START MATERIAL SUPPLIED

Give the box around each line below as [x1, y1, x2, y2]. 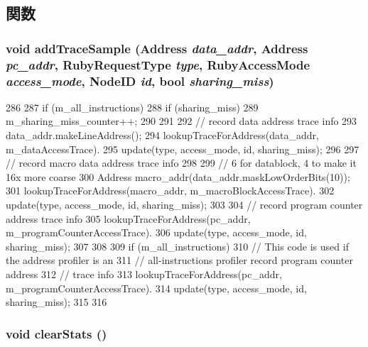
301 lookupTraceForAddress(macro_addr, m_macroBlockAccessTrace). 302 [6, 183, 335, 198]
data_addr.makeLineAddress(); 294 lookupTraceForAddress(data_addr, [6, 128, 319, 143]
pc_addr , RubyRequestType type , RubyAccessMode [6, 55, 310, 73]
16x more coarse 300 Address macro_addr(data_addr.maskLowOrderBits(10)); [6, 169, 350, 184]
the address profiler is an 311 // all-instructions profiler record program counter [6, 253, 353, 268]
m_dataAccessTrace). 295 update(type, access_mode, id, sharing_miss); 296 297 [6, 141, 359, 156]
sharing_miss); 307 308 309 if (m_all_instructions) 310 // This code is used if [6, 238, 349, 253]
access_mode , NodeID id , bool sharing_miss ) [6, 72, 274, 89]
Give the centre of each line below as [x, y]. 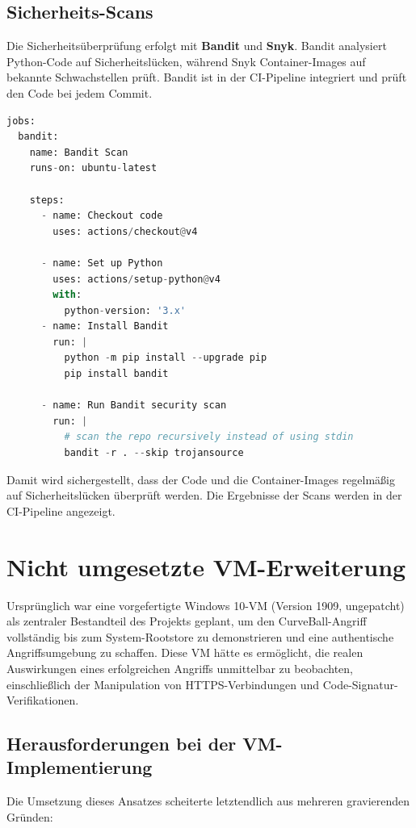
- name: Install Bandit [105, 326]
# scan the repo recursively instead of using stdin [209, 437]
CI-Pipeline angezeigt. [61, 510]
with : [67, 295]
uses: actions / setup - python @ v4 [137, 279]
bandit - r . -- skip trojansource [154, 453]
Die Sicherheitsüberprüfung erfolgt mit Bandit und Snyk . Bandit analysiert [197, 46]
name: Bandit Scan [79, 152]
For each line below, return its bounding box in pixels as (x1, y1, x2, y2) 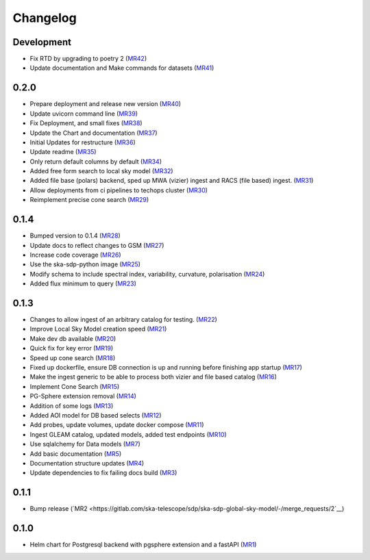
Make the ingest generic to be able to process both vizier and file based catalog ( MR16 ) (29, 373, 277, 381)
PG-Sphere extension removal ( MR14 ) (29, 392, 137, 400)
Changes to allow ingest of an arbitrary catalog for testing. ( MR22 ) (29, 316, 217, 324)
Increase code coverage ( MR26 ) (29, 251, 121, 259)
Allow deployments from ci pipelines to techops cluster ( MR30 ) (29, 186, 208, 194)
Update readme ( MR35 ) (29, 148, 97, 156)
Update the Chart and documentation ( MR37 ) (29, 129, 158, 137)
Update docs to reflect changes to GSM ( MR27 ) (29, 241, 164, 249)
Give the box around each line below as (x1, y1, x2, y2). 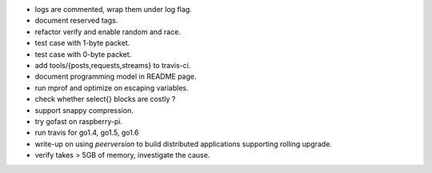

END MATERIAL SUPPLIED

Each line from the start of the entries to the line holding "PG-Sphere extension removal" is to be given again exactly, both ends included, and each picture is to be left out.

Give the box around each line below as [x1, y1, x2, y2]. 
301 lookupTraceForAddress(macro_addr, m_macroBlockAccessTrace). 302 [6, 183, 335, 198]
data_addr.makeLineAddress(); 294 lookupTraceForAddress(data_addr, [6, 128, 319, 143]
pc_addr , RubyRequestType type , RubyAccessMode [6, 55, 310, 73]
16x more coarse 300 Address macro_addr(data_addr.maskLowOrderBits(10)); [6, 169, 350, 184]
the address profiler is an 311 // all-instructions profiler record program counter [6, 253, 353, 268]
m_dataAccessTrace). 295 update(type, access_mode, id, sharing_miss); 296 297 [6, 141, 359, 156]
sharing_miss); 307 308 309 if (m_all_instructions) 310 // This code is used if [6, 238, 349, 253]
access_mode , NodeID id , bool sharing_miss ) [6, 72, 274, 89]
Give the centre of each line below as [x, y]. 
- name: Install Bandit [105, 326]
# scan the repo recursively instead of using stdin [209, 437]
CI-Pipeline angezeigt. [61, 510]
with : [67, 295]
uses: actions / setup - python @ v4 [137, 279]
bandit - r . -- skip trojansource [154, 453]
Die Sicherheitsüberprüfung erfolgt mit Bandit und Snyk . Bandit analysiert [197, 46]
name: Bandit Scan [79, 152]
For each line below, return its bounding box in pixels as (x1, y1, x2, y2) 
Make the ingest generic to be able to process both vizier and file based catalog ( MR16 ) (29, 373, 277, 381)
PG-Sphere extension removal ( MR14 ) (29, 392, 137, 400)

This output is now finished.